Bu çerçevede, SGK’ya karşı dava açılabilmesi için, önce kuruma müracaat edilmiş olması ve klurumca talebin (itirazın) reddedilmiş veya 60 gün içinde cevap verilmemiş olması şartı aranacaktır. Kuruma başvuruda geçirilecek süre zamanaşımı ve hak düşürücü sürelerin hesaplanmasında dikkate alınmayacaktır. 

Bu şekilde Kuruma başvurmadan, doğrudan iş mahkemesinde dava açılması halinde, mahkeme idari başvuru yolları tüketilmediği gerekçesiyle davayı reddedecektir. 

Eskiden olduğu gibi hizmet tespit davaları doğrudan açılabilecektir 

Ancak, bu düzenleme hizmet tespiti davalarını kapsamamaktadır. Başka bir ifadeyle, hizmet akdine (SSK) tabi çalışmalar nedeniyle zorunlu sigortalılık sürelerinin tespiti için İş Mahkemesi’nde açılacak davalar, SGK’ya başvurma şartı olmadan, doğrudan açılabilecektir. 

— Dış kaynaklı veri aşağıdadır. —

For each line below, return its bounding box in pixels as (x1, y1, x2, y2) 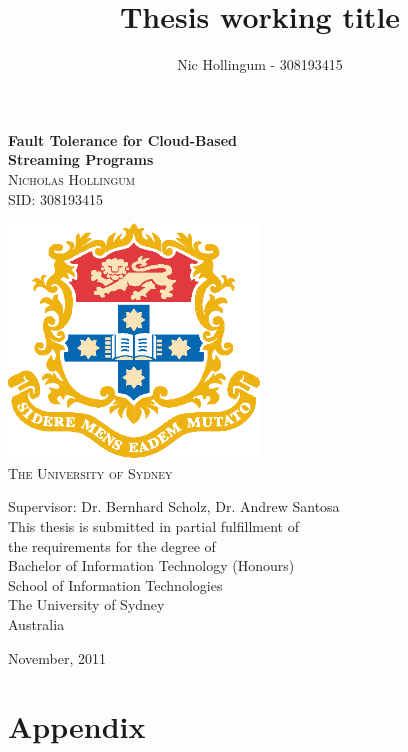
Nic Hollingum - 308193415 (177, 54, 343, 75)
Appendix (8, 706, 146, 747)
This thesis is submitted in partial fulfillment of (8, 516, 299, 537)
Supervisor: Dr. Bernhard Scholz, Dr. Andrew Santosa (8, 496, 340, 517)
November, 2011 (8, 647, 107, 668)
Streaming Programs (8, 149, 154, 170)
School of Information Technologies (8, 574, 223, 595)
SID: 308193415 (8, 188, 104, 209)

Sonuç olarak, sosyal güvenlik ihtilafl arının çözümü ile ilgili yapılması öngörülen bu düzenleme hem yargının iş yükünün hafifl etecek, hem vatandaşın sorunlarını idari aşamada çözüme kavuşturmaya SGK’yı zorlayacak, hem de kaybedilen binlerce dava nedeniyle ödemek zorunda kalınan vekalet ücreti ve diğer masraftan SGK’yı kurtaracak olması nedeniyle olumlu bir düzenleme olarak değerlendirilmektedir.